■ **TASK ITEM**
If any record holds an image, omit the image and print the rest exactly.

■ **SUPPLIED ENTRIES**
◆ ◆ ◆ ◆

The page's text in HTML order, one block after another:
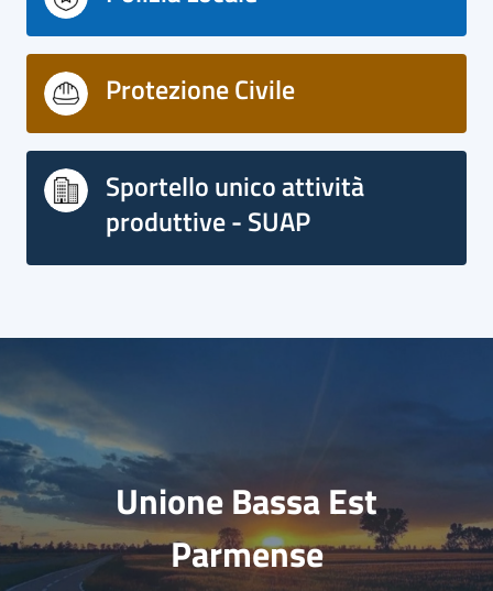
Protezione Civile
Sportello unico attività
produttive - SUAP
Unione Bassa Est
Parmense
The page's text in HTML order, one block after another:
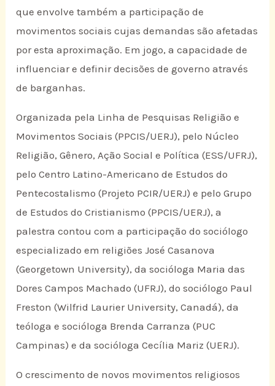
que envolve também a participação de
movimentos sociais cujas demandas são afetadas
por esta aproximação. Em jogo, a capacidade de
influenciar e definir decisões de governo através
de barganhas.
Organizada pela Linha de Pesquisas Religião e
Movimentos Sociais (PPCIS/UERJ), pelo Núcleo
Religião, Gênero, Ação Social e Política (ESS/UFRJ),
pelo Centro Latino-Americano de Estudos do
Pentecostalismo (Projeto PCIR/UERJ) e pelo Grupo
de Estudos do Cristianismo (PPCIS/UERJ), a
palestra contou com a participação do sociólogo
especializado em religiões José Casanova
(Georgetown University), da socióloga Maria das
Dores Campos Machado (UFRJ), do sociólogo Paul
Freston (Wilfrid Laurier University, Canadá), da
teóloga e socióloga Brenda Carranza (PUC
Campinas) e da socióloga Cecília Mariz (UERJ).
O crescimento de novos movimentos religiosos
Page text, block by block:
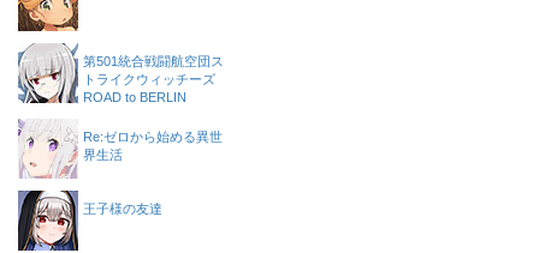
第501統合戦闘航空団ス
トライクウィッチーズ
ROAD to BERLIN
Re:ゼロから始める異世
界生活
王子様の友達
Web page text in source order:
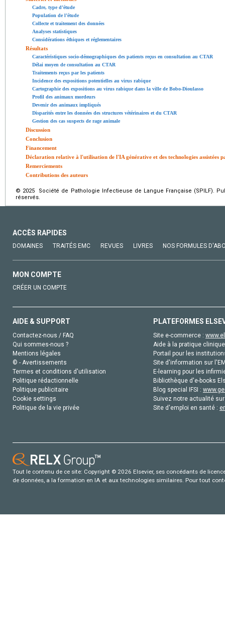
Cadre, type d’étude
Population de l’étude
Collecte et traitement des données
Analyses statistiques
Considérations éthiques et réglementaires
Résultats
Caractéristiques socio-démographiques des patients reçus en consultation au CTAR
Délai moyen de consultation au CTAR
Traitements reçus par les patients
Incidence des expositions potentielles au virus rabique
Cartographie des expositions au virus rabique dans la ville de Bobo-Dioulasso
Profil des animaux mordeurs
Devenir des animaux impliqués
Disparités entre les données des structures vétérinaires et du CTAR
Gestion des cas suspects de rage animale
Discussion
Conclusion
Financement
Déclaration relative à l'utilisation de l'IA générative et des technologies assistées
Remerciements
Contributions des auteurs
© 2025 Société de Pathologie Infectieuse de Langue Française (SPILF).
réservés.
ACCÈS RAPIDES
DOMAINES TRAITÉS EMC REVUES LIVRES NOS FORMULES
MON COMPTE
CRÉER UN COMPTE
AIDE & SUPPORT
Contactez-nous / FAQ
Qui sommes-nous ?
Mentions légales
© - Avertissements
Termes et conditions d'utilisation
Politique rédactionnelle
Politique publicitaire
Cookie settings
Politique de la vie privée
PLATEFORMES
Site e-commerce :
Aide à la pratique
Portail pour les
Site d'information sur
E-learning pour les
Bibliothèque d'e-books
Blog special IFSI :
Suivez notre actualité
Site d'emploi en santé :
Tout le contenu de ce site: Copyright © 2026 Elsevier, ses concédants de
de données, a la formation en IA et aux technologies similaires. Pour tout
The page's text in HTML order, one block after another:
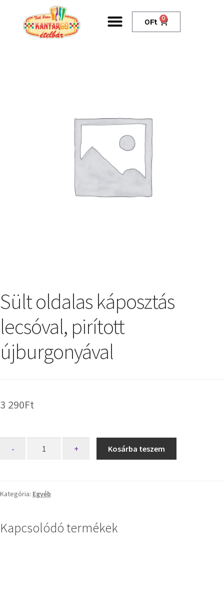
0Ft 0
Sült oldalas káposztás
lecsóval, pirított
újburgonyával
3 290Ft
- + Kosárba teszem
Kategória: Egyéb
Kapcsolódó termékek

◆ ◆ ◆ ◆

■ **EXERCISE ANSWER**
The page's text in HTML order, one block after another:
Protezione Civile
Sportello unico attività
produttive - SUAP
Unione Bassa Est
Parmense
The page's text in HTML order, one block after another:
que envolve também a participação de
movimentos sociais cujas demandas são afetadas
por esta aproximação. Em jogo, a capacidade de
influenciar e definir decisões de governo através
de barganhas.
Organizada pela Linha de Pesquisas Religião e
Movimentos Sociais (PPCIS/UERJ), pelo Núcleo
Religião, Gênero, Ação Social e Política (ESS/UFRJ),
pelo Centro Latino-Americano de Estudos do
Pentecostalismo (Projeto PCIR/UERJ) e pelo Grupo
de Estudos do Cristianismo (PPCIS/UERJ), a
palestra contou com a participação do sociólogo
especializado em religiões José Casanova
(Georgetown University), da socióloga Maria das
Dores Campos Machado (UFRJ), do sociólogo Paul
Freston (Wilfrid Laurier University, Canadá), da
teóloga e socióloga Brenda Carranza (PUC
Campinas) e da socióloga Cecília Mariz (UERJ).
O crescimento de novos movimentos religiosos
Page text, block by block:
第501統合戦闘航空団ス
トライクウィッチーズ
ROAD to BERLIN
Re:ゼロから始める異世
界生活
王子様の友達
Web page text in source order:
Cadre, type d’étude
Population de l’étude
Collecte et traitement des données
Analyses statistiques
Considérations éthiques et réglementaires
Résultats
Caractéristiques socio-démographiques des patients reçus en consultation au CTAR
Délai moyen de consultation au CTAR
Traitements reçus par les patients
Incidence des expositions potentielles au virus rabique
Cartographie des expositions au virus rabique dans la ville de Bobo-Dioulasso
Profil des animaux mordeurs
Devenir des animaux impliqués
Disparités entre les données des structures vétérinaires et du CTAR
Gestion des cas suspects de rage animale
Discussion
Conclusion
Financement
Déclaration relative à l'utilisation de l'IA générative et des technologies assistées
Remerciements
Contributions des auteurs
© 2025 Société de Pathologie Infectieuse de Langue Française (SPILF).
réservés.
ACCÈS RAPIDES
DOMAINES TRAITÉS EMC REVUES LIVRES NOS FORMULES
MON COMPTE
CRÉER UN COMPTE
AIDE & SUPPORT
Contactez-nous / FAQ
Qui sommes-nous ?
Mentions légales
© - Avertissements
Termes et conditions d'utilisation
Politique rédactionnelle
Politique publicitaire
Cookie settings
Politique de la vie privée
PLATEFORMES
Site e-commerce :
Aide à la pratique
Portail pour les
Site d'information sur
E-learning pour les
Bibliothèque d'e-books
Blog special IFSI :
Suivez notre actualité
Site d'emploi en santé :
Tout le contenu de ce site: Copyright © 2026 Elsevier, ses concédants de
de données, a la formation en IA et aux technologies similaires. Pour tout
The page's text in HTML order, one block after another:
0Ft 0
Sült oldalas káposztás
lecsóval, pirított
újburgonyával
3 290Ft
- + Kosárba teszem
Kategória: Egyéb
Kapcsolódó termékek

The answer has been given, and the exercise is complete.